Vu la requête de Monsieur X se disant [N] [I] [W] en contestation de la régularité de la décision de placement en rétention administrative en date du 21 Octobre 2024 réceptionnée par le greffe du juge des libertés et de la détention le 21 Octobre 2024 à 17 heures 01 ;
Par requête du 21 Octobre 2024 reçue au greffe à 16 heures 04, Monsieur le Préfet invoquant devoir maintenir l’intéressé au-delà de quatre jours, demande l’autorisation de prolonger ce délai pour une durée de VINGT-SIX jours maximum.

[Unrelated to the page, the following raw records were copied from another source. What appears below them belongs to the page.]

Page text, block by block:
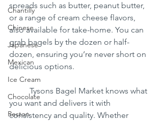
Chantilly
Chinese
Japanese
Mexican
Ice Cream
Chocolate
Reston
spreads such as butter, peanut butter,
or a range of cream cheese flavors,
also available for take-home. You can
grab bagels by the dozen or half-
dozen, ensuring you’re never short on
delicious options.
you want and delivers it with
consistency and quality. Whether

En application des articles L.743-9 et L. 743-24 du Code de l’Entrée et du Séjour des Etrangers et du Droit d’Asile il a été rappelé à l’intéressé, assisté de Me Adrien DELBIAUSSE, avocat au Barreau de BOULOGNE-SUR-MER et commis d’office, les droits qui lui sont reconnus pendant la rétention et a été informé des possibilités et des délais de recours contre toutes les décisions le concernant ; qu’il a été entendu en ses observations.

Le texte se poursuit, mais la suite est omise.